I'd agree 100% that Wasting Light was a late career high, and was/is my favorite Foo album after the first 2. I mean, shit, the first listen I had of Rope knocked me back and had me nodding my head in approval. Sonic Highways was certainly a step away from what the Foos did best, and I don't think the Foos or Grohl really have the ability or the talent to take what they did best to another level as they get older. The best they can hope for is more of the same, only not quite as good. I tend to doubt the Foos are going to broaden the music as they age, and in the end will be very much of their time with a few albums that will prove to be lasting.
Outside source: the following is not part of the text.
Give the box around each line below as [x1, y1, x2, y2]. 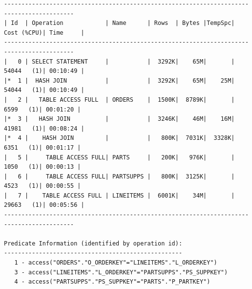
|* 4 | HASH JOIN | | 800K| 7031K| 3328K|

Like, I'm not the hugest U2 fan out there, but that band was still managing to come up with stuff 25 years after their first album was released that reminded you of why they were great in the first place. Outside of Wasting Light, the Foos have been pretty slim pickins for me since 1997. They certainly don't have a consistently excellent body of work that earns them a place among the best rock bands of all time. I think it has more to do with them being one of the last rock bands standing than anything else.
Pearl Jam is a better band, IMO, with more interesting work...but Eddie Vedder is not Jim Morrison...nor is he Ray Davies or Pete Townshend, as much as he'd like to be.
The best bands from that period are all gone now...
Soundgarden
Stone Temple Pilots (technically, they still exist...but...)
Nirvana
Soundgarden was SO MUCH better than Foo Fighters or Pearl Jam. More consistent songwriting, amazing singer, consistent growth...and their final finished album (KING ANIMAL) was not quite as good as part glories, but it showed growth after being apart for so many years.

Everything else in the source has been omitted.